# Your assignment
What lines of the data below hold the string "such"? Copy each one.

BEGIN Records to process

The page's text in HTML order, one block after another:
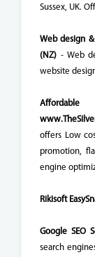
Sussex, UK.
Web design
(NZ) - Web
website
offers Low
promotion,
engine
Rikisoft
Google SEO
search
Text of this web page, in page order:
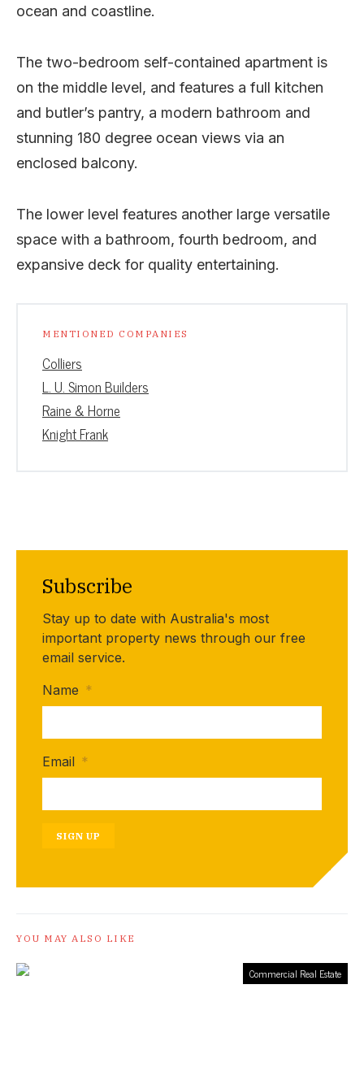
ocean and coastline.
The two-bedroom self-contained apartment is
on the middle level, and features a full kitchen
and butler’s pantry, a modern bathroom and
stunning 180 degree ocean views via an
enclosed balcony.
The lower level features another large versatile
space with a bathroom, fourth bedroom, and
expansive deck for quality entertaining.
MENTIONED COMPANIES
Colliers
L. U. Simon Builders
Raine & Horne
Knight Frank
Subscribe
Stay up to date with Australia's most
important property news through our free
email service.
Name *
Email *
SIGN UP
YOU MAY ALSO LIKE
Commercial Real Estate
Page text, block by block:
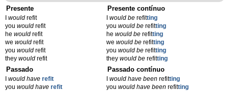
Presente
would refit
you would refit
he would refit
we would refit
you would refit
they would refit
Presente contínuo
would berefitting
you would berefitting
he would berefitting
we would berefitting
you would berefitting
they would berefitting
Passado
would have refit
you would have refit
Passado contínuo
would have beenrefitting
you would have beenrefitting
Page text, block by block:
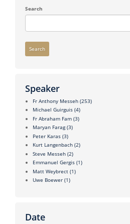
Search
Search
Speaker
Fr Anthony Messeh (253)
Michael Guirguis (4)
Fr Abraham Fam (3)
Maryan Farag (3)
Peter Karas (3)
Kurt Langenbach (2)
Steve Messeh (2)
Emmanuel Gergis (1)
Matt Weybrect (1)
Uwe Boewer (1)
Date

END Records to process
BEGIN Records to process

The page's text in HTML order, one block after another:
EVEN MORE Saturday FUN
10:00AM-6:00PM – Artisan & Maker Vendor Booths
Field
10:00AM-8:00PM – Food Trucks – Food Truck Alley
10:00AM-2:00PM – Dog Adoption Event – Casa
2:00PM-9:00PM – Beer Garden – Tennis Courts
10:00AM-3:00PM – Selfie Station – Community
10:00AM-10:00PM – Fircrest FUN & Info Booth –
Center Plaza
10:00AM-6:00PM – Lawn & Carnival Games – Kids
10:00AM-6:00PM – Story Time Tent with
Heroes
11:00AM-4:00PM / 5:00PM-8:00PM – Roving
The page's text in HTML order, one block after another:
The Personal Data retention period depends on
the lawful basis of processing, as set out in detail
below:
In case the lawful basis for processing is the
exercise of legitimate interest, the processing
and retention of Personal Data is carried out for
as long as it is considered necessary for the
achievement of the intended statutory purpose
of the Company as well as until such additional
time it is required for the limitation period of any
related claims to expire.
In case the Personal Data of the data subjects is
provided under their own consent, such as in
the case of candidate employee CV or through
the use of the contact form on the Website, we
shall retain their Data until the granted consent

END Records to process

# Response to this exercise
of the Company as well as until such additional
provided under their own consent, such as in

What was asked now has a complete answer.